Question

The function $f(x) = \frac{\lambda \sin x + 6 \cos x}{2 \sin x + 3 \cos x}$ is increasing, if

• A. $\lambda \gt 2$
• B. $\lambda \lt 4$
• C. $\lambda \ge 4$
• D. $\lambda \gt 1$

Hint:

For any function of the form $f(x) = \frac{a \sin x + b \cos x}{c \sin x + d \cos x}$, the numerator of its derivative simplifies elegantly to a constant determinant value: $ad - bc$. For the function to be increasing, simply set $ad - bc \ge 0$. Here, $(\lambda)(3) - (6)(2) \ge 0 \implies 3\lambda - 12 \ge 0 \implies \lambda \ge 4$. This bypasses long differentiation entirely!

Answer 1

The Correct Option is C

Step 1: Understanding the Question:
We are given a rational trigonometric function $f(x) = \frac{\lambda \sin x + 6 \cos x}{2 \sin x + 3 \cos x}$ and told that it is an increasing function. We need to determine the mathematical condition that the parameter $\lambda$ must satisfy.

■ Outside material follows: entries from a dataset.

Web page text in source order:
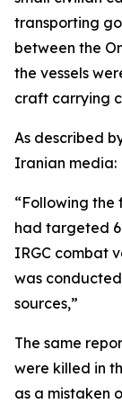
transporting
between the
the vessels
craft carrying
As described
Iranian media:
“Following the
had targeted
IRGC combat
was
sources,”
The same
were killed in
as a mistaken
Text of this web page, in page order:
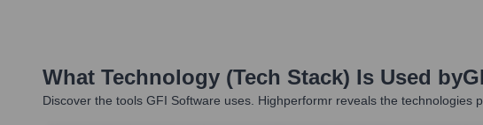
What Technology (Tech Stack) Is Used by
Discover the tools GFI Software uses. Highperformr reveals the technologies
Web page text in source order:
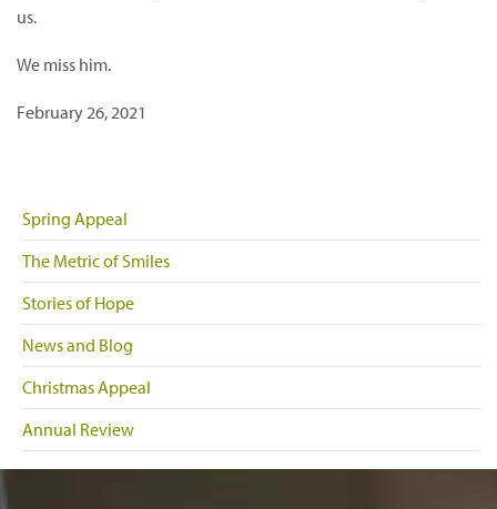
Spring Appeal
The Metric of Smiles
Stories of Hope
News and Blog
Christmas Appeal
Annual Review
us.
We miss him.
February 26, 2021
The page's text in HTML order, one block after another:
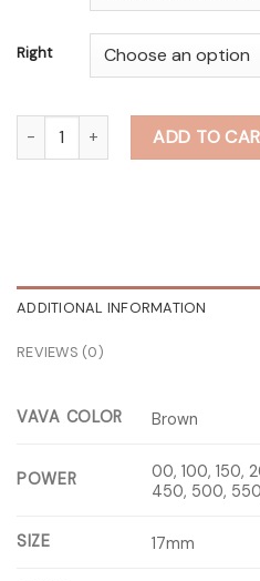
Right
Tiny brown quantityADD TO
ADDITIONAL INFORMATION
REVIEWS (0)
VAVA COLOR Brown
POWER
00, 100, 150,
450, 500,
SIZE 17mm
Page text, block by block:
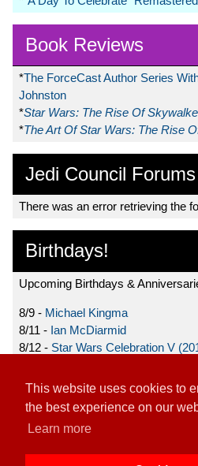
This website uses cookies to
the best experience on our
Learn more
Book Reviews
*The ForceCast Author Series
Johnston
*Star Wars: The Rise Of
*The Art Of Star Wars: The Rise
Jedi Council Forums
There was an error retrieving the
Birthdays!
Upcoming Birthdays &
8/9 - Michael Kingma
8/11 - Ian McDiarmid
8/12 - Star Wars Celebration V
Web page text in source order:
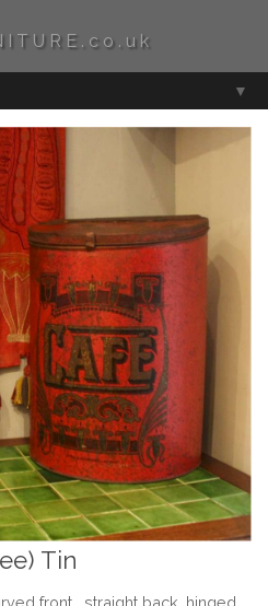
▼
Tin
front , straight back, hinged
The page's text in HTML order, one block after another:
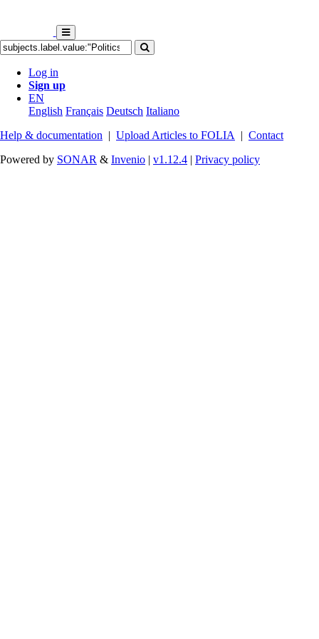
Log in
Sign up
EN
English Français Deutsch Italiano
Help & documentation | Upload Articles to FOLIA | Contact
Powered by SONAR & Invenio | v1.12.4 | Privacy policy
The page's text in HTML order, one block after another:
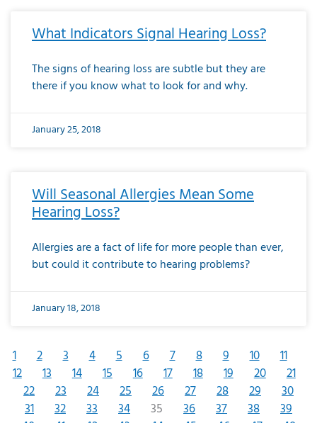
What Indicators Signal Hearing Loss?
The signs of hearing loss are subtle but they are
there if you know what to look for and why.
January 25, 2018
Will Seasonal Allergies Mean Some
Hearing Loss?
Allergies are a fact of life for more people than ever,
but could it contribute to hearing problems?
January 18, 2018
1 2 3 4 5 6 7 8 9 10
11
12
13 14 15 16 17 18 19 20
21
22
23 24 25 26 27 28 29
30
31
32 33 34 35 36 37 38
39
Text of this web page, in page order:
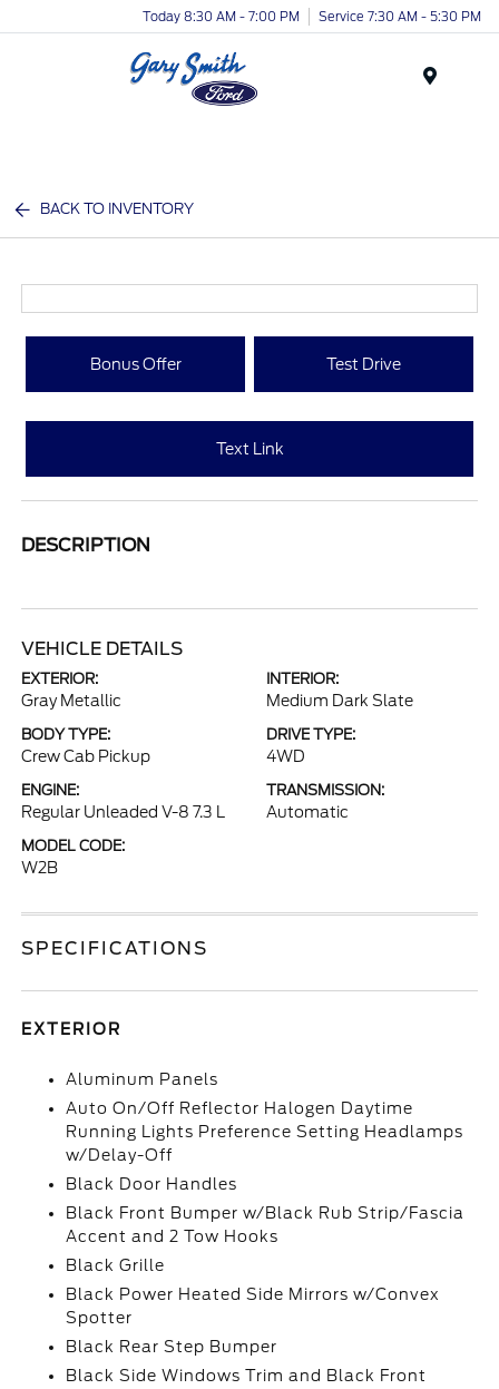
Today 8:30 AM - 7:00 PM Service 7:30 AM - 5:30 PM
BACK TO INVENTORY
Bonus Offer Test Drive
Text Link
DESCRIPTION
VEHICLE DETAILS
EXTERIOR:
Gray Metallic
INTERIOR:
Medium Dark Slate
BODY TYPE:
Crew Cab Pickup
DRIVE TYPE:
4WD
ENGINE:
Regular Unleaded V-8 7.3 L
TRANSMISSION:
Automatic
MODEL CODE:
W2B
SPECIFICATIONS
EXTERIOR
Aluminum Panels
Auto On/Off Reflector Halogen Daytime
Running Lights Preference Setting Headlamps
w/Delay-Off
Black Door Handles
Black Front Bumper w/Black Rub Strip/Fascia
Accent and 2 Tow Hooks
Black Grille
Black Power Heated Side Mirrors w/Convex
Spotter
Black Rear Step Bumper
Black Side Windows Trim and Black Front
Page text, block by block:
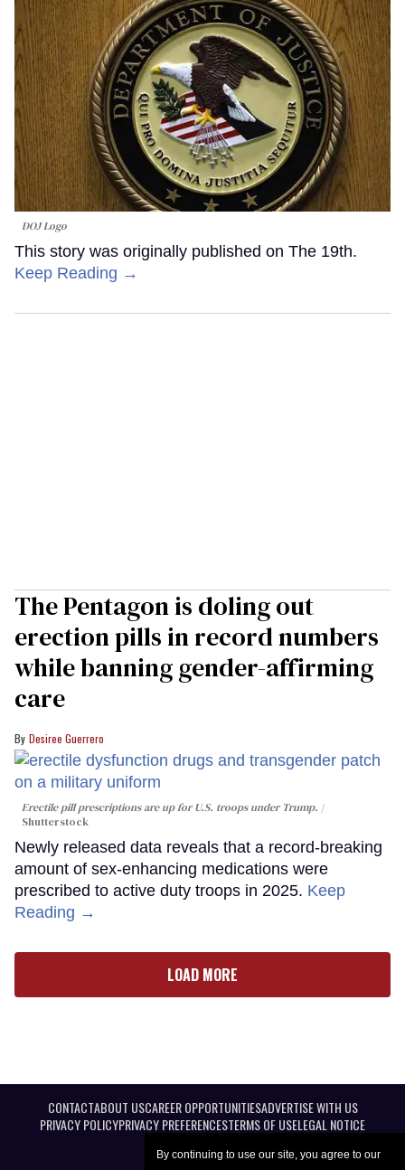
By continuing to use our site, you agree to our
DOJ Logo
This story was originally published on The 19th.
Keep Reading →
The Pentagon is doling out
erection pills in record numbers
while banning gender-affirming
care
Desiree Guerrero
Erectile pill prescriptions are up for U.S. troops under Trump.
Shutterstock
Newly released data reveals that a record-breaking
amount of sex-enhancing medications were
prescribed to active duty troops in 2025. Keep
Reading →
LOAD MORE
CONTACTABOUT USCAREER OPPORTUNITIESADVERTISE WITH US
PRIVACY POLICYPRIVACY PREFERENCESTERMS OF USELEGAL NOTICE
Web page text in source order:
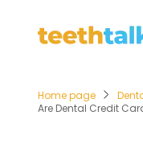
Home page
Are Dental Credit
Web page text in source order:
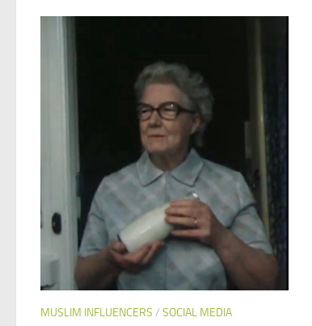
MUSLIM INFLUENCERS / SOCIAL MEDIA
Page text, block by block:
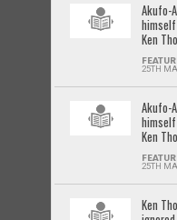
Akufo-
Ken
25TH
Akufo-
Ken
25TH
Ken
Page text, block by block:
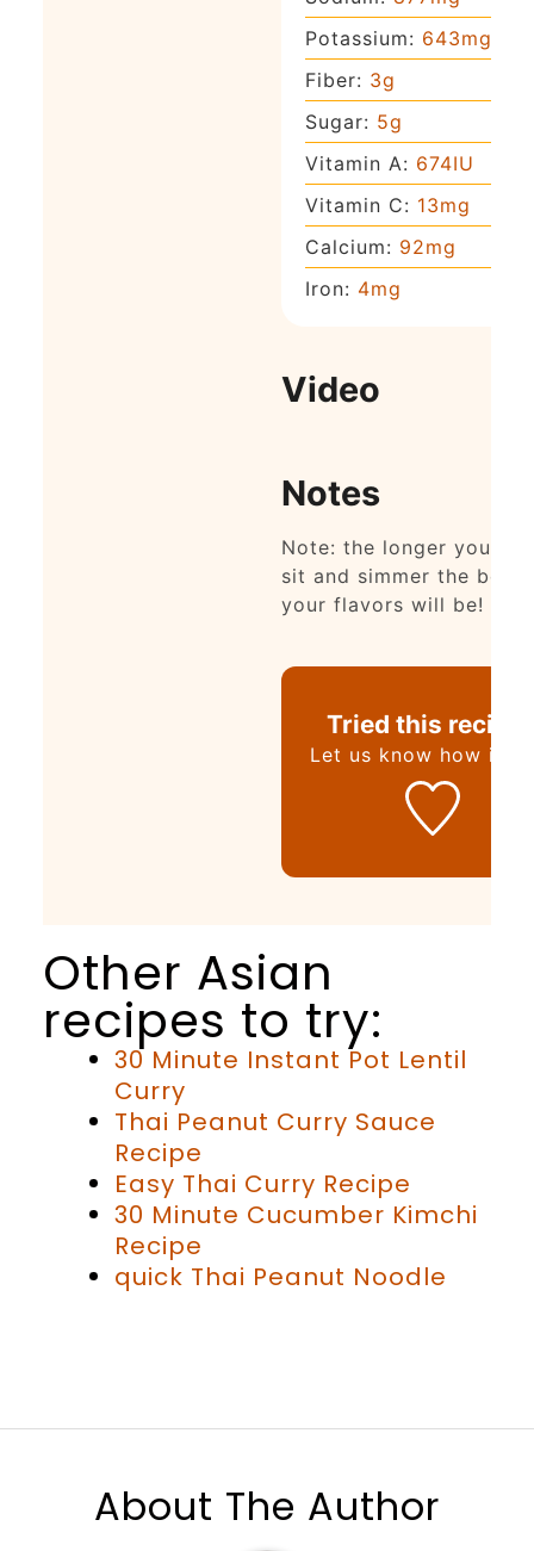
Potassium: 643mg
Fiber: 3g
Sugar: 5g
Vitamin A: 674IU
Vitamin C: 13mg
Calcium: 92mg
Iron: 4mg
Video
Notes
Note: the longer you let
sit and simmer the
your flavors will be!
Tried this
Let us know how it
Other Asian
recipes to try:
30 Minute Instant Pot Lentil
Curry
Thai Peanut Curry Sauce
Recipe
Easy Thai Curry Recipe
30 Minute Cucumber Kimchi
Recipe
quick Thai Peanut Noodle
About The Author
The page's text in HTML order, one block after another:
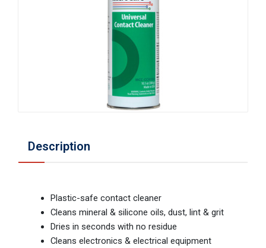
Description
Plastic-safe contact cleaner
Cleans mineral & silicone oils, dust, lint & grit
Dries in seconds with no residue
Cleans electronics & electrical equipment
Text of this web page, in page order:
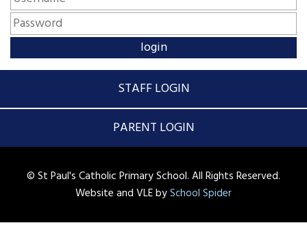
STAFF LOGIN
PARENT LOGIN
© St Paul's Catholic Primary School. All Rights Reserved.
Website and VLE bySchool Spider
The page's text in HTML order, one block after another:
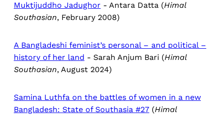
Muktijuddho Jadughor - Antara Datta (Himal
Southasian, February 2008)
A Bangladeshi feminist’s personal – and political –
history of her land - Sarah Anjum Bari (Himal
Southasian, August 2024)
Samina Luthfa on the battles of women in a new
Bangladesh: State of Southasia #27 (Himal
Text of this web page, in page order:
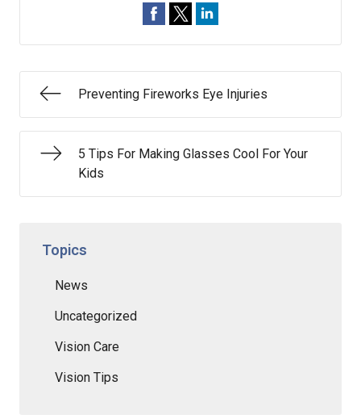
Preventing Fireworks Eye Injuries
5 Tips For Making Glasses Cool For Your
Kids
Topics
News
Uncategorized
Vision Care
Vision Tips
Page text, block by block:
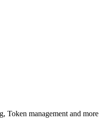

Step 2: Key Formula or Approach:
For any differentiable function to be monotonically increasing, its first derivative must be non-negative, meaning $f'(x) \ge 0$. We will apply the quotient rule of differentiation: $$\left(\frac{u}{v}\right)' = \frac{u'v - uv'}{v^2}$$ Since the denominator $v^2 = (2 \sin x + 3 \cos x)^2$ is always positive where the function is defined, $f'(x) \ge 0$ simplifies to requiring the numerator of the derivative to be greater than or equal to zero.

Step 3: Detailed Explanation:
Let's differentiate $f(x)$ with respect to $x$: $$f'(x) = \frac{(\lambda \cos x - 6 \sin x)(2 \sin x + 3 \cos x) - (\lambda \sin x + 6 \cos x)(2 \cos x - 3 \sin x)}{(2 \sin x + 3 \cos x)^2}$$ Expanding the terms in the numerator: $$\text{Numerator} = (2\lambda \sin x \cos x + 3\lambda \cos^2 x - 12 \sin^2 x - 18 \sin x \cos x) - (2\lambda \sin x \cos x - 3\lambda \sin^2 x + 12 \cos^2 x - 18 \sin x \cos x)$$ Notice that the terms $2\lambda \sin x \cos x$ and $-18 \sin x \cos x$ appear in both groups and completely cancel out: $$\text{Numerator} = 3\lambda \cos^2 x - 12 \sin^2 x + 3\lambda \sin^2 x - 12 \cos^2 x$$ Group the matching coefficients together: $$\text{Numerator} = 3\lambda(\sin^2 x + \cos^2 x) - 12(\sin^2 x + \cos^2 x)$$ Using the fundamental identity $\sin^2 x + \cos^2 x = 1$: $$\text{Numerator} = 3\lambda(1) - 12(1) = 3\lambda - 12$$ For the function to be increasing, we require: $$3\lambda - 12 \ge 0 \implies 3\lambda \ge 12 \implies \lambda \ge 4$$

Step 4: Final Answer:
The function is increasing if $\lambda \ge 4$, which corresponds to option (C).